▶ **Exercise directions**: Excluding any images, copy all of the lines below precisely as written.

▶ **Data listing**:
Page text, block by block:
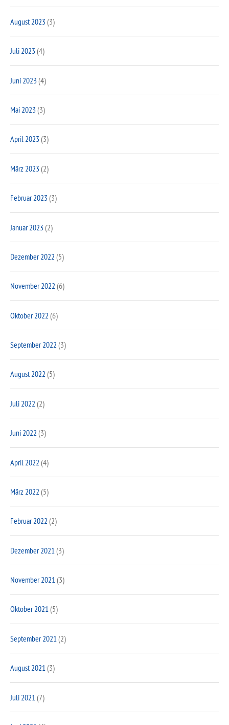
August 2023(3)
Juli 2023(4)
Juni 2023(4)
Mai 2023(3)
April 2023(3)
März 2023(2)
Februar 2023(3)
Januar 2023(2)
Dezember 2022 (5)
November 2022 (6)
Oktober 2022 (6)
September 2022 (3)
August 2022 (5)
Juli 2022 (2)
Juni 2022 (3)
April 2022 (4)
März 2022 (5)
Februar 2022 (2)
Dezember 2021 (3)
November 2021(3)
Oktober 2021(5)
September 2021 (2)
August 2021(3)
Juli 2021 (7)
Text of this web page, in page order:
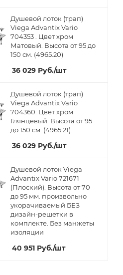
Душевой лоток (трап)
Viega Advantix Vario
704353 . Цвет хром
Матовый. Высота от 95 до
150 см. (4965.20)
36 029 Руб./шт
Душевой лоток (трап)
Viega Advantix Vario
704360. Цвет хром
Глянцевый. Высота от 95
до 150 см. (4965.21)
36 029 Руб./шт
Душевой лоток Viega
Advantix Vario 721671
(Плоский). Высота от 70
до 95 мм. произвольно
укорачиваемый БЕЗ
дизайн-решетки в
комплекте. Без манжеты
изоляции
40 951 Руб./шт
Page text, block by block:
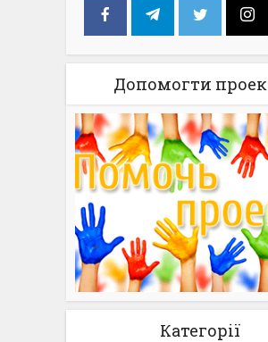
Допомогти
Категорії

▶ **Worked solution**:
Page text, block by block:
August 2023(3)
Juli 2023(4)
Juni 2023(4)
Mai 2023(3)
April 2023(3)
März 2023(2)
Februar 2023(3)
Januar 2023(2)
Dezember 2022 (5)
November 2022 (6)
Oktober 2022 (6)
September 2022 (3)
August 2022 (5)
Juli 2022 (2)
Juni 2022 (3)
April 2022 (4)
März 2022 (5)
Februar 2022 (2)
Dezember 2021 (3)
November 2021(3)
Oktober 2021(5)
September 2021 (2)
August 2021(3)
Juli 2021 (7)
Text of this web page, in page order:
Душевой лоток (трап)
Viega Advantix Vario
704353 . Цвет хром
Матовый. Высота от 95 до
150 см. (4965.20)
36 029 Руб./шт
Душевой лоток (трап)
Viega Advantix Vario
704360. Цвет хром
Глянцевый. Высота от 95
до 150 см. (4965.21)
36 029 Руб./шт
Душевой лоток Viega
Advantix Vario 721671
(Плоский). Высота от 70
до 95 мм. произвольно
укорачиваемый БЕЗ
дизайн-решетки в
комплекте. Без манжеты
изоляции
40 951 Руб./шт
Page text, block by block:
Допомогти
Категорії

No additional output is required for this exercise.